==== Records for this exercise

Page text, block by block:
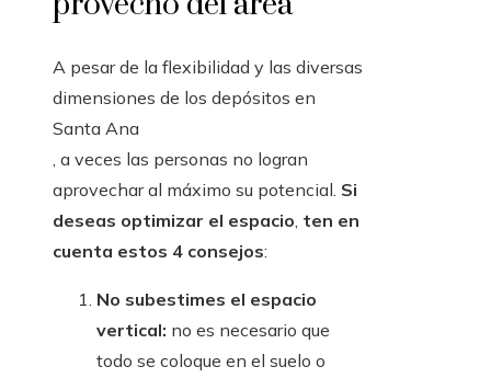
A pesar de la flexibilidad y las diversas
dimensiones de los depósitos en
Santa Ana
, a veces las personas no logran
aprovechar al máximo su potencial. Si
deseas optimizar el espacio ten en
cuenta estos 4 consejos:
No subestimes el espacio
vertical: no es necesario que
todo se coloque en el suelo o
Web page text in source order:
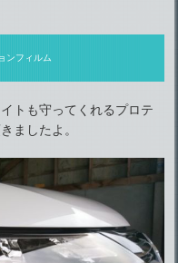
ンフィルム
トも守ってくれるプロテ
ましたよ。
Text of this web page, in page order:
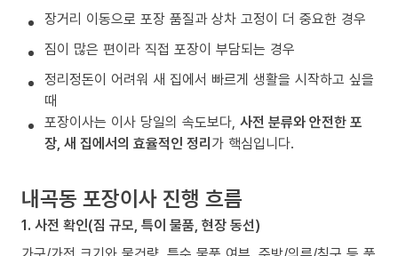
장거리 이동으로 포장 품질과 상차 고정이 더 중요한 경우
짐이 많은 편이라 직접 포장이 부담되는 경우
정리정돈이 어려워 새 집에서 빠르게 생활을 시작하고 싶을
때
포장이사는 이사 당일의 속도보다, 사전 분류와 안전한 포
장, 새 집에서의 효율적인 정리가 핵심입니다.
내곡동 포장이사 진행 흐름
1. 사전 확인(짐 규모, 특이 물품, 현장 동선)

========

Retype the lines starting with the one that holds "aprovechar al máximo su potencial. Si" and ending with the last line of the data above, both included; skip the pictures.

### Solved exercise
aprovechar al máximo su potencial. Si
deseas optimizar el espacio ten en
cuenta estos 4 consejos:
No subestimes el espacio
vertical: no es necesario que
todo se coloque en el suelo o
Web page text in source order:
ンフィルム
トも守ってくれるプロテ
ましたよ。
Text of this web page, in page order:
장거리 이동으로 포장 품질과 상차 고정이 더 중요한 경우
짐이 많은 편이라 직접 포장이 부담되는 경우
정리정돈이 어려워 새 집에서 빠르게 생활을 시작하고 싶을
때
포장이사는 이사 당일의 속도보다, 사전 분류와 안전한 포
장, 새 집에서의 효율적인 정리가 핵심입니다.
내곡동 포장이사 진행 흐름
1. 사전 확인(짐 규모, 특이 물품, 현장 동선)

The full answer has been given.